“There are two spiritual dangers in not owning a farm. One is the danger of supposing that breakfast comes from the grocery, and the other that heat comes from the furnace.
To avoid the first danger, one should plant a garden, preferably where there is no grocer to confuse the issue.
To avoid the second, he should lay a split of good oak on the andirons, preferably where there is no furnace, and let it warm his shins while a February blizzard tosses the trees outside. If one has cut, split, hauled, and piled his own good oak, and let his mind work the while, he will remember much about where the heat comes from, and with a wealth of detail denied to those who spend the week end in town astride a radiator.”
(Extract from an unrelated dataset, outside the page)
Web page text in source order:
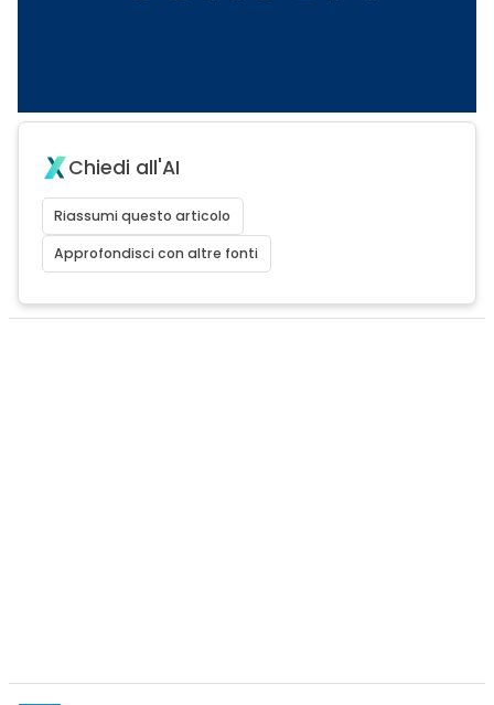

—Aldo Leopold, A Sand County Almanac
Jill and I watched Food, Inc this past weekend, and it brought this to mind. What immediately struck me re-reading this is how quaint “grocer” sounds. No one really has a grocer; what today would pass for a a reasonable connection to our food, a single person or entity we know who sells us food, was too removed even for Aldo Leopold. I guess you can think of “grocer” as “food-production-industrial-complex” or what have you.
On the larger point: Jill recoiled even during the part in Food, Inc showing the responsible farmer slaughtering animals. Even the good guys! she said. I’ll admit I found it gruesome, too, but I think the point there is that killing animals is a necessary part of eating meat and we should be aware that it is. If we’re not okay with it, we shouldn’t be eating them.